Monsanto drops off the EBRD menu at least for now
Bankwatch Mail | 7 March 2013
“Please be advised that, in this particular transaction, the EBRD and Monsanto were unable to find a satisfactory project structure for financing. Each institution will continue to explore other opportunities in order to provide farmers and distributors with adequate and time-appropriate financing, which we recognize to be one of the key challenges to increase agricultural productivity in the Bank’s region of operations.”

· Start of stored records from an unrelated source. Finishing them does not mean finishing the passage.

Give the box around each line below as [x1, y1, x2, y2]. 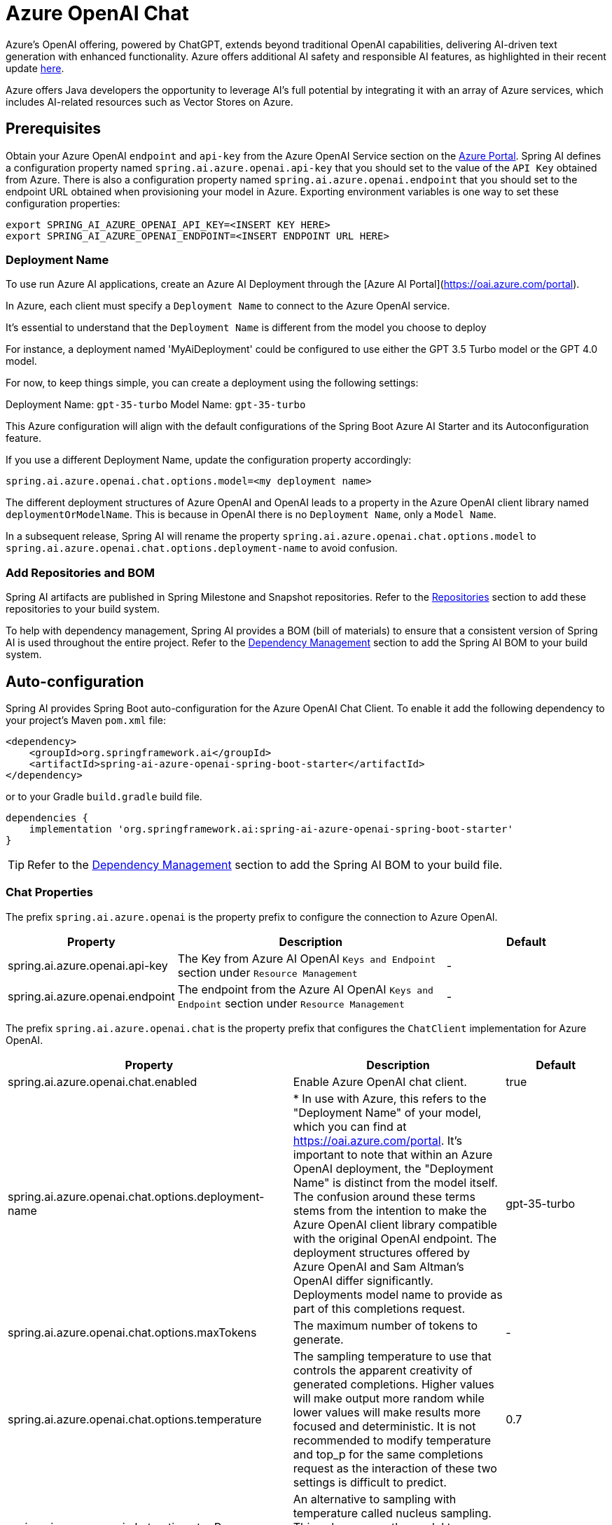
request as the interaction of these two [293, 1461, 497, 1475]
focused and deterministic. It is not [293, 1419, 476, 1433]
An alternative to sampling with [293, 1491, 457, 1506]
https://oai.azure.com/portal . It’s [293, 1133, 462, 1148]
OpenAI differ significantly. [293, 1273, 433, 1288]
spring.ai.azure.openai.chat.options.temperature [8, 1412, 262, 1426]
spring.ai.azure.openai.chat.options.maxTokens [8, 1325, 257, 1339]
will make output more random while [293, 1391, 485, 1405]

This article is from Issue 55 of our quarterly newsletter Bankwatch Mail
Thus via an email from the EBRD in late January, Bankwatch was informed of the bank’s decision not to proceed with a proposed USD 40 million ‘risk-sharing facility’ that would have enabled medium-large farmers and distributors in Russia, Ukraine, Serbia, Hungary, Bulgaria and Turkey to buy Monsanto’s seeds and agro-chemicals in installments, without Monsanto losing money if they got into debt.
Were the multinational’s notoriously unpalatable negotiating tactics just too much for the EBRD to stomach?
We may never fully find out, though Bankwatch will be quick to react again should Monsanto choose to approach EBRD once again for support – a prospect that should not be ruled out given the bank’s comments.
Read the background on our blog
What this case does highlight, however, is a distinct problem faced by a large institution such as the EBRD – it is difficult to reach individual farmers without intermediaries, because the bank does not have the on-the-ground infrastructure or local knowledge to provide thousands of small individual loans. This is a problem that needs to be addressed by central and eastern Europe’s governments and farmers’ unions if the EBRD is not to end up courting such unsavoury business partners again in the future.